Many scientists share this view. They reject as unreal anything that can't be caught in the scientific net. By these lights, nothing transcends science. Fish that cannot be caught in the scientific net do not exist. Free will, morality, and God cannot be caught in the scientific net so they must be fantasies conjured by naïve humans to meet psychological needs.

Such Spartan views of knowledge trouble me, despite my great appreciation for science. Human beings are finite creatures and it seems unreasonable to insist that no realities exist beyond those caught in our scientific nets. Or worse, to suppose that all realities must be such that their scientific descriptions are the only ones possible. Science constantly surprises us by pushing out its frontiers, and even rearranging what we thought was familiar.

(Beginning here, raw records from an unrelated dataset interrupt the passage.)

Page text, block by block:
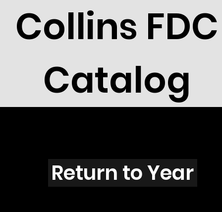
Collins FDC
Catalog
I202
Return to Year
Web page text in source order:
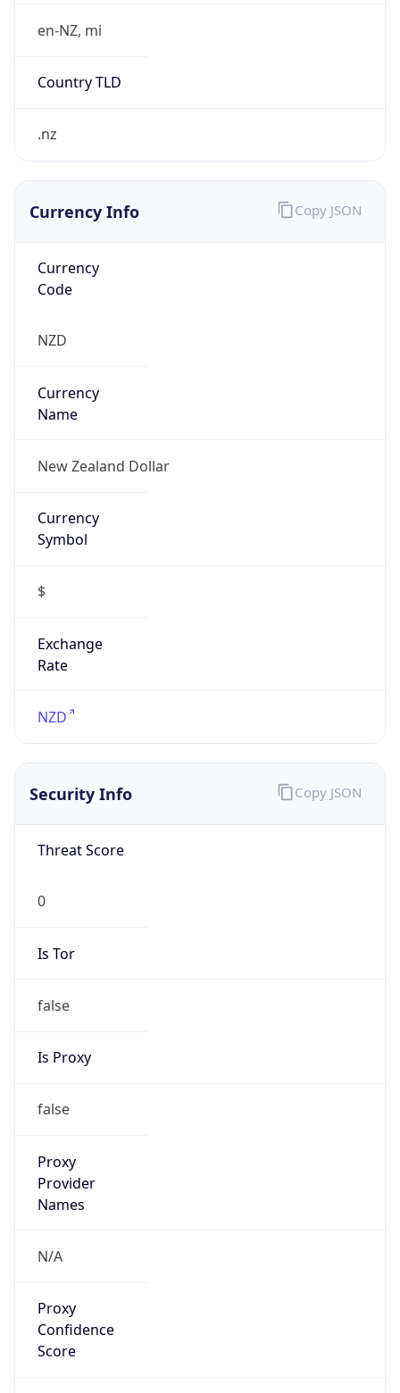
en-NZ, mi
Country TLD
.nz
Currency Info
Currency
Code
NZD
Currency
Name
New Zealand Dollar
Currency
Symbol
$
Exchange
Rate
NZD
Copy JSON
Security Info
Threat Score
0
Is Tor
false
Is Proxy
false
Proxy
Provider
Names
N/A
Proxy
Confidence
Score
Copy JSON
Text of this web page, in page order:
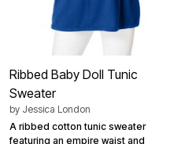
Ribbed Baby Doll Tunic
Sweater
by Jessica London
A ribbed cotton tunic sweater
featuring an empire waist and

But on what basis do we deny the possibility of realities that transcend science, rather than simply enlarge it? If, for example, there really are moral laws in the same sense that there are laws of physics, we will not discover that truth with science. I hasten to add that this is not an argument that a "religious way of knowing" will accomplish what science cannot. In the same way, it seems to me, physicists will never find the source of the order in their equations. It seems to me that physicists -- and this is my field -- have discovered that their work brings them to a boundary in their knowledge -- as opposed to a gap -- beyond which lies something quite extraordinary. Albert Einstein, in reflecting on the power of mathematical physics to describe the world, said "the most incomprehensible thing about the universe is that it is comprehensible." Paul Dirac spoke of the value of having "beauty" in one's equations. Another Nobel laureate physicist, Eugene Wigner, wrote a celebrated essay about how the great utility of mathematics in science was "unreasonable." Countless physicists have wondered about the uncanny ability of mathematics to accurately describe phenomena in nature. It remains a mystery and it is hard to imagine what developments could dispel this mystery.

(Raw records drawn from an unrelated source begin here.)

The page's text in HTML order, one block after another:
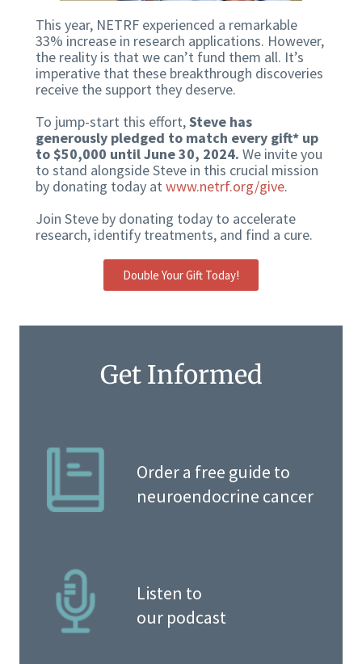
This year, NETRF experienced a remarkable
33% increase in research applications. However,
the reality is that we can’t fund them all. It’s
imperative that these breakthrough discoveries
receive the support they deserve.
To jump-start this effort,Steve has
generously pledged to match every gift* up
to $50,000 until June 30, 2024. We invite you
to stand alongside Steve in this crucial mission
by donating today at www.netrf.org/give.
Join Steve by donating today to accelerate
research, identify treatments, and find a cure.
Double Your Gift Today!
Get Informed
Order a free guide to
neuroendocrine cancer
Listen to
our podcast
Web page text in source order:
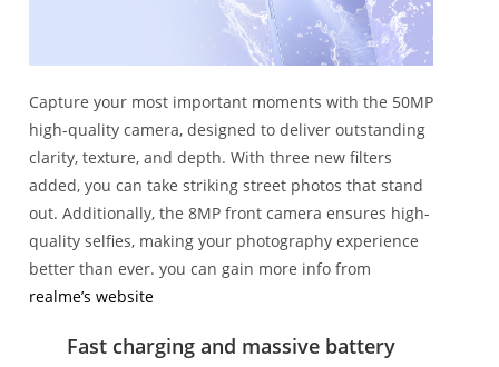
Capture your most important moments with the 50MP
high-quality camera, designed to deliver outstanding
clarity, texture, and depth. With three new filters
added, you can take striking street photos that stand
out. Additionally, the 8MP front camera ensures high-
quality selfies, making your photography experience
better than ever. you can gain more info from
realme’s website
Fast charging and massive battery
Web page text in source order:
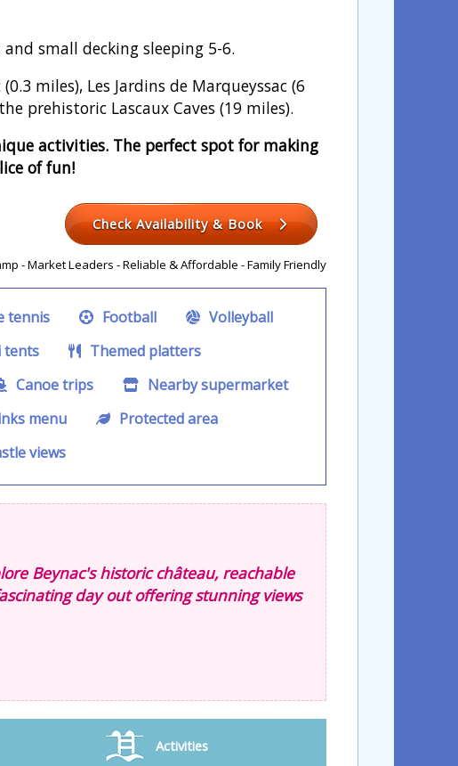
small decking sleeping 5-6.
miles), Les Jardins de Marqueyssac (6
prehistoric Lascaux Caves (19 miles).
activities. The perfect spot for making
of fun!
Check Availability & Book
- Market Leaders - Reliable & Affordable - Family Friendly
tennis Football
Volleyball
tents
Themed platters
Canoe trips
Nearby supermarket
menu
Protected area
views
Beynac's historic château, reachable
day out offering stunning views
Activities

Is it possible that free will represents another type of boundary to our knowledge? Between the determinism understood so clearly on one end of the spectrum, and the quantum indeterminism on the other -- neither of which can accommodate any meaningful concept of free will -- lies a theoretical no-man's land where those two incompatible aspects of our world overlap. I wonder if determinism and indeterminism represent two explanatory categories into which so much can be fit that we are too quick to assume that these categories are all-encompassing. And, since free will fits in neither category, there can be no such thing.